Manivelle

On lui pose une question simple (« Où se trouve l'interrupteur du hall du premier étage ? ») ; elle nous regarde avec ses gros yeux vides et ne dit rien. Va-t-elle répondre ? Pourquoi ne répond-elle pas ? Si elle reste muette, la bouche légèrement entrouverte, c'est parce qu'elle digère ce qu'elle vient d'entendre. Ce n'est pas nouveau : il lui faut toujours un certain temps pour assimiler et analyser l'information. Lorsqu'elle parle enfin après quelques longues secondes, c'est pour nous montrer qu'elle n'avait pas compris la question. Ha, misère !

« Tiens, Charlotte, tu as vu cette histoire de manivelle fournie par la NASA à la Station spatiale internationale ? Le plan de l'objet a été envoyé par courrier électronique et ils ont pu le reproduire à l'aide d'une imprimante 3D installée à l'intérieur de la station.
— Si ça tombe, le message a pu être capté par une intelligence extraterrestre et ça leur a permis de faire un bond technologique gigantesque ! »
(Mais ça ne tient pas la route, car si d'hypothétiques extraterrestres étaient capables de capter et de décrypter ce genre de messages, ils seraient sans aucun doute également capables de construire des manivelles.)

J'imagine un futur où des systèmes technologiques complets pourront être assemblés loin de la Terre, par exemple sur l'orbite de Jupiter, grâce à des plans envoyés à une « imprimante 3D » géante, dont la complexité sera évidemment sans commune mesure avec les frustes imprimantes actuelles. Ce ne sera plus à proprement parler une imprimante, mais un « réplicateur », ou quelque chose de ce genre. Celui-ci pourra créer un monde à distance et le faire fonctionner de manière autonome : stations orbitales, vaisseaux spatiaux, installations de surface, robots s'occupant de tout, y compris de réparer le réplicateur lui-même.
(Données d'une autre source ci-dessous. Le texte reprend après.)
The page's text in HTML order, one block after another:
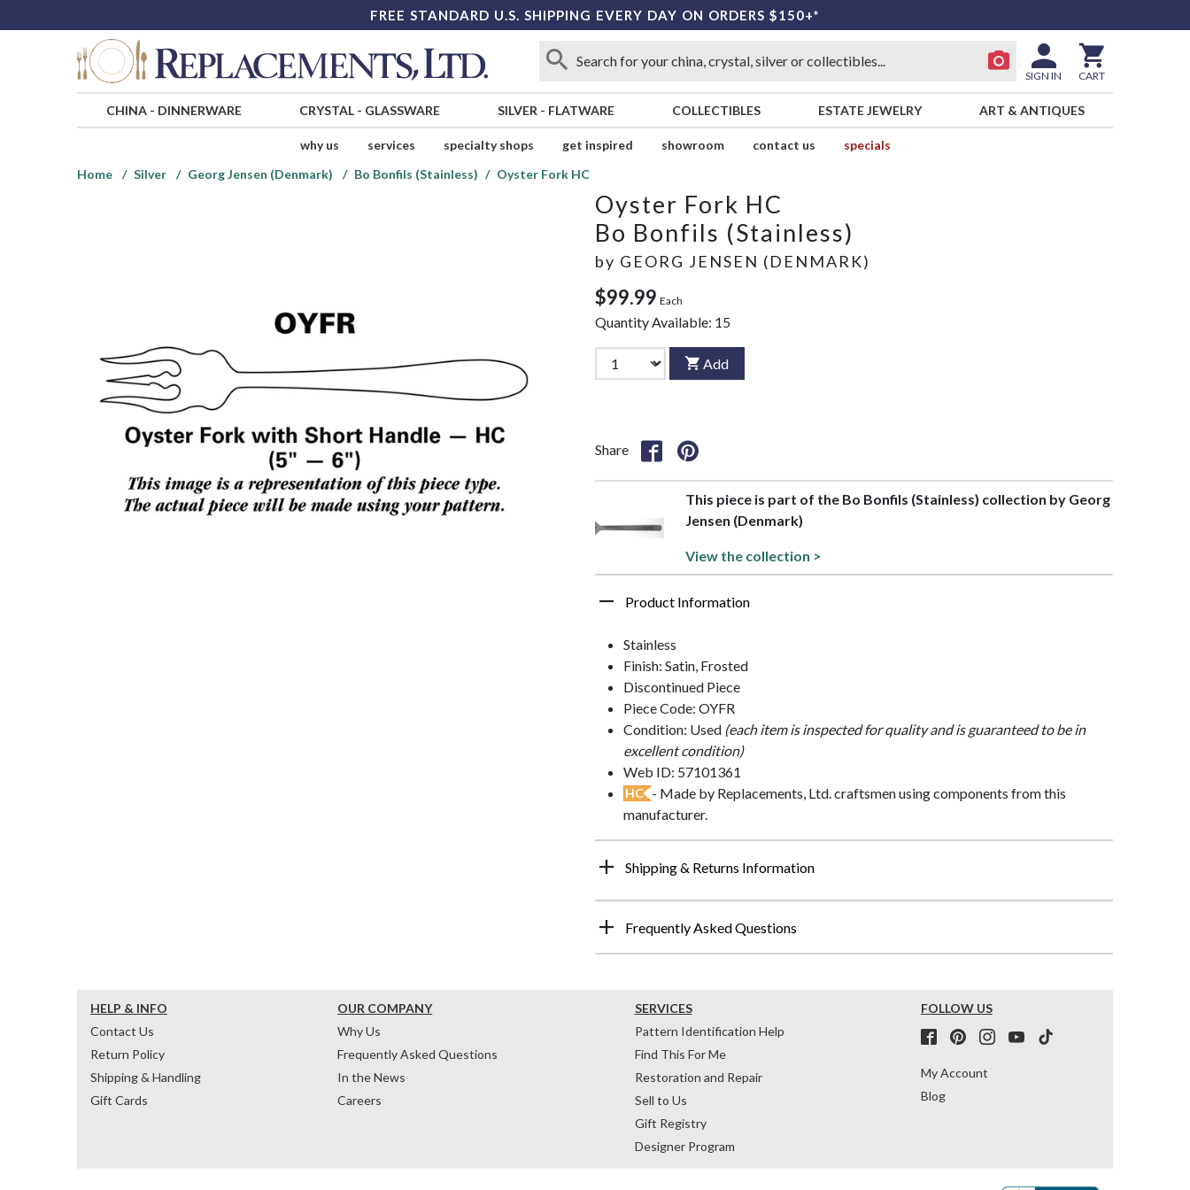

Ce système pourra dès lors fonctionner de façon indépendante, autarcique, sans l'aide de l'espèce humaine. À cette époque, peut-être notre forme de vie sera-t-elle d'ailleurs devenue... obsolète ? (Cette idée que nous ne sommes qu'un pont vers quelque chose de plus grand, et que ce quelque chose pourrait ne pas être biologique.)

À La Louvière-Sud, j'apprends que le trafic ferroviaire entre Binche et Bruxelles est interrompu. Fred vient me chercher en voiture. — Le boulot ? « Ça va, mais ce que je fais est voué à disparaître à plus ou moins brève échéance. Archiver des vieux papiers qui ne seront jamais numérisés n'a pas de sens à long terme. Je suis devenu obsolète, mais presque personne ne s'en rend compte, car les anciennes structures persistent malgré tout. » — Léandra nous attend dehors, près de la porte d'entrée : elle est arrivée alors que Fred était parti me chercher en voiture. En plus d'être obsolète, je suis un boulet non motorisé (la chose sera confirmée lorsque, trois heures plus tard, les parents de Léandra me reconduiront jusqu'à la gare).

Parlant de mon blog : « Oui, je suis un peu en retard en ce moment. » Léandra trouve que cela n'a pas de sens : je ne suis pas en retard ; je n'écris pas, c'est tout. Elle a raison, mais si je n'écris pas tous les jours, si je laisse couler, je n'ai plus cette alarme qui retentit dans un coin de mon esprit et qui me hurle : « Il faut écrire ! » — Alors, ma volonté s'étiole et je ne rédige plus que quelques articles par mois : des textes trop fignolés, trop sophistiqués, qui n'ont plus rien d'authentique. Sans discipline, je suis un bon à rien. Fred comprend. C'est un peu comme pour la course à pied : il faut se forcer, parfois, même si ça ne donne rien de bon. Cycle bas, cycle haut : si je me contrains, le cycle haut (durant lequel écrire est un plaisir et non une contrainte) finira par revenir.